Ah, aku melupakan kenyataan itu. Tidak heran Arsa kagum pada adiknya, ia satu-satu orang yang lebih lama bersama gadis itu dibanding siapa pun.

"Tapi, Onee-san mengatakan ini padaku. Tidak peduli tempat, atau apa pun yang kau miliki. Perundungan itu bisa terjadi dengan alasan apa pun. Manusia yang hidupnya sempurna saja punya alasan kenapa ia dirundung. Jadi kalau seseorang bertanya, bagaimana cara menghentikan ini semua? Jawabannya ada pada diri kita. Ingin terus dirundung, atau mau mencoba mengubah? Bagaimana cara mengubahnya? Seseorang akan tahu jika dia mau berusaha."

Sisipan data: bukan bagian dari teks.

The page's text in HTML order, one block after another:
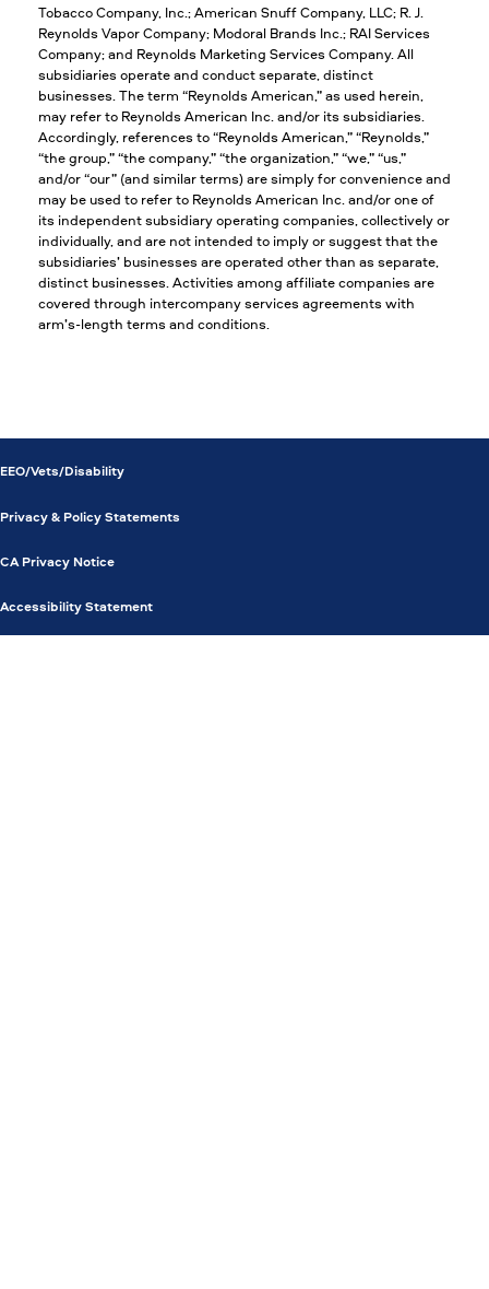
Tobacco Company, Inc.; American Snuff Company, LLC; R. J.
Reynolds Vapor Company; Modoral Brands Inc.; RAI Services
Company; and Reynolds Marketing Services Company. All
subsidiaries operate and conduct separate, distinct
businesses. The term “Reynolds American,” as used herein,
may refer to Reynolds American Inc. and/or its subsidiaries.
Accordingly, references to “Reynolds American,” “Reynolds,”
“the group,” “the company,” “the organization,” “we,” “us,”
and/or “our” (and similar terms) are simply for convenience and
may be used to refer to Reynolds American Inc. and/or one of
its independent subsidiary operating companies, collectively or
individually, and are not intended to imply or suggest that the
subsidiaries’ businesses are operated other than as separate,
distinct businesses. Activities among affiliate companies are
covered through intercompany services agreements with
arm’s-length terms and conditions.
EEO/Vets/Disability
Privacy & Policy Statements
CA Privacy Notice
Accessibility Statement
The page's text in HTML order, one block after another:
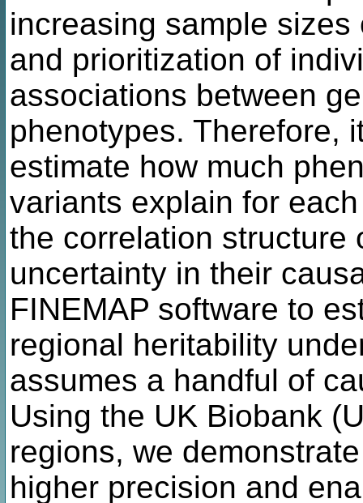
increasing sample
and prioritization of
associations between
phenotypes. Therefore,
estimate how much
variants explain for
the correlation structure
uncertainty in their
FINEMAP software to
regional heritability
assumes a handful of
Using the UK Biobank
regions, we
higher precision and

"Benar-benar seperti Andromeda ya," responsku sembari coba membayangkan wajah gadis itu.

"Iya kan? Aku baru pertama kali bertemu dengan orang sepositif Onee-san. Berkatnya, aku menjalankan beberapa saran. Kemudian mendapat teman sedikit demi sedikit. Teman-temanku juga sekarang sangat perhatian dan menghormati keyakinanku. Walau semua itu tidak mudah awalnya, untuk menyembuhkan mentalku saja butuh waktu yang cukup panjang."

Adikku ini terus bercerita tentang Andromeda dengan wajah penuh semangat. Dalam dirinya, Andromeda seolah menjadi pahlawan yang menyelamatkan hidupnya. Haaa, sepertinya banyak sekali hutang budi yang harus kubayar pada gadis itu.

"Ne, Onii-san jadi bertemu Otou-san kan?"

Sementara waktu, aku harus menunda membalas kebaikan gadis itu. Ada hal lebih penting yang harus kuurus lebih dulu.

"Tentu, ayo ke rumahku sebentar! Aku harus mengambil beberapa barang sebelum pergi ke sana."

Lucunya, takdir kami seakan dipermainkan dengan mudahnya. Orang yang selama berminggu-minggu tidak kutemui batanh hidungnya itu di mana pun, sekarang ini tengah berdiri di depan pagar rumahku. Alisnya berkerut, mulut kecilnya mengucapkan sesuatu. Dengan gestur yang mencurigakan itu, ia nampak sedang bimbang untuk memutuskan membuka pagar rumahku atau tidak.

Ah, dasar. Kelakuannya itu selalu saja bisa membuatku tersenyum senang.

"Andromeda!"

***

Nb:

*Yakiimo: ubi manis bakar (salah satu cemilan di waktu musim dingin)

*Haru: musim semi

*Sou desu ne: iya juga ya

*Nani desuka?: Apa?

*Dirgahayu Indonesiaku yang ke 76 🇲🇨🇲🇨🇲🇨 Indonesia Tangguh, Indonesia Tumbuh! Selamat hari kemerdekaan untuk kita semua!